Almada, um aspecto do cortejo de homenagem a Elias Garcia, 1933.
Imagem: ANTT

Neste ano ainda se não havia constituído em Portugal o Partido Republicano; José Felix Henriques Nogueira e Lopes de Mendonça não tinham conseguido formar em torno de si um grupo de acção. 

O Futuro, mais tarde, em 1862, fundiu-se com a Discussão, tomando o nome de Política Liberal; foi este um dos jornais que mais valentemente combateram contra a vinda a Portugal das irmãs de caridade e dos lazaristas franceses, sendo secundado nessa luta por José Estêvão na câmara dos deputados.

Em 1868 pertenceu ao célebre grupo do pátio do Salema, donde saiu o Partido Reformista, que foi, por assim dizer, a guarda avançada do Partido Republicano. 

Elias Garcia foi convidado para entrar no ministério presidido pelo bispo de Viseu, D. António Alves Martins, e doutra vez recebeu convite do visconde de Sá do Bandeira. Recusou essa honra, que muitas mais vezes repeliu, mesmo depois de ser eleito para o directório do Partido Republicano.

Cacilhas, um aspecto do cortejo de homenagem a Elias Garcia, 1933.
Imagem: ANTT

Em 1865 foi também redactor principal do Jornal de Lisboa, que redigiu até ao último número. 

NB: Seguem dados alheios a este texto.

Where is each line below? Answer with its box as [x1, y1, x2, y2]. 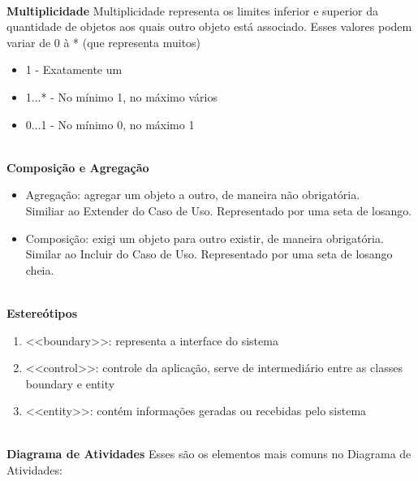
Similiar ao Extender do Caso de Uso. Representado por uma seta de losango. [25, 201, 412, 219]
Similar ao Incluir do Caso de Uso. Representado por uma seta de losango [25, 245, 393, 262]
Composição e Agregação [6, 158, 149, 175]
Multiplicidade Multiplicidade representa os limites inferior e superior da [6, 2, 379, 19]
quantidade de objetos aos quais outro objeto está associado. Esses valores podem [6, 18, 412, 35]
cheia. [25, 261, 54, 278]
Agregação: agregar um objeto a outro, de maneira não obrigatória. [25, 186, 360, 203]
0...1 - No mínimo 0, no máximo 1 [25, 115, 195, 132]

A 12 de outubro de 1873 publicou-se o primeiro número da Democracia, jornal redigido por José Elias Garcia, inserindo um artigo editorial escrito por Latino Coelho, precedendo a exposição do programa republicano, que era o do jornal. 

Mais tarde, em 1876, organizou-se um centro republicano, devido especialmente a Elias Garcia. Não foi, porém, este o primeiro centro estabelecido no país, pois já haviam sido fundados em Coimbra, mas até à data da instituição do de Lisboa, ainda o Partido Republicano não estava definitivamente constituído.

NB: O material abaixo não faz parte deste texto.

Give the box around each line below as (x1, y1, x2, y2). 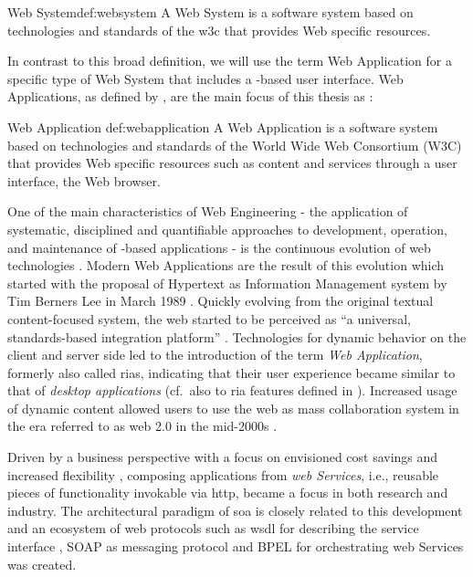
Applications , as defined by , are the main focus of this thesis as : (7, 87, 373, 106)
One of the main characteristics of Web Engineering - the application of (7, 202, 408, 221)
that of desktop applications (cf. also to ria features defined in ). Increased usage (7, 381, 457, 400)
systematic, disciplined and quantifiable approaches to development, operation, (7, 219, 447, 238)
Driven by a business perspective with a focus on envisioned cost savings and (7, 447, 438, 467)
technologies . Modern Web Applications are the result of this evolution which (7, 256, 445, 275)
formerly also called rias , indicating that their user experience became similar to (7, 362, 456, 382)
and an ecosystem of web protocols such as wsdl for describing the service (7, 519, 419, 538)

José Elias Garcia foi deputado pela primeira vez em setembro de 1870, quando tinha ainda o seu nome ligado ao Partido Reformista, que, por ser então o mais liberal, era o que convinha aos homens que compunham a guarda avançada da democracia. 

Em 1881, depois da valente campanha do tratado de Loureço Marques, em que ele tomou parte muito activa, comparecendo nos comícios particulares que se realizaram em Lisboa contra aquele tratado, e como protesto contra o governo regenerador que iniciara o período das perseguições, foi eleito pelo círculo 95, de Lisboa, para a legislatura que começou em 2 de janeiro de 1882, e terminou pela dissolução de 24 de maio de 1884.

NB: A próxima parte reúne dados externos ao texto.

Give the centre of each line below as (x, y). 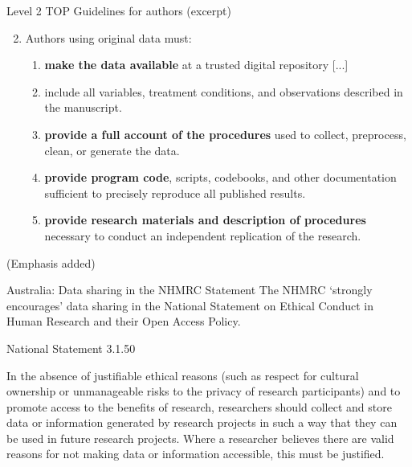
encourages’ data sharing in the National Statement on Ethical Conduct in (190, 305)
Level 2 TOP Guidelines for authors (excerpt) (119, 10)
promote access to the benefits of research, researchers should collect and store (199, 406)
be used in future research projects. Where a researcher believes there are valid (200, 438)
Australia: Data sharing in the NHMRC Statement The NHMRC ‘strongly (190, 290)
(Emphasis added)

Tornou a ser deputado na legislatura de 15 de dezembro do referido ano de 1884 até 7 de janeiro de 1887, dia em que foi dissolvida a câmara. Também pertenceu à legislatura de 2 de abril de 1887, dissolvendo-se a Câmara em 11 de julho de 1889. Nas eleições que se seguiram, a lista republicana ficou derrotada, porque, não tendo sido atendidas as reclamações dos centros republicanos, a votação se dividiu.

Colocação da lápide na casa onde nasceu Elias Garcia em Cacilhas, 1933.
Imagem: ANTT

Com a questão inglesa e os primeiros actos do despotismo do governo regenerador, o partido republicano novamente se animou, e apesar das simpatias gerais dos candidatos do governo, escolhidos entre os africanistas de maior popularidade, a lista republicana triunfou no dia 29 do março de 1890, sendo Elias Garcia novamente eleito, juntamente com Latino Coelho e Manuel Arriaga.

Durante o tempo em que foi vereador da Câmara Municipal, prestou muitos e importantes serviços; estabeleceu as escolas centrais, o ensino da ginástica, os batalhões escolares, o ensino do desenho de ornato, o canto coral das escolas e as bibliotecas populares. A primeira junta escolar que funcionou foi por ele presidida [...] 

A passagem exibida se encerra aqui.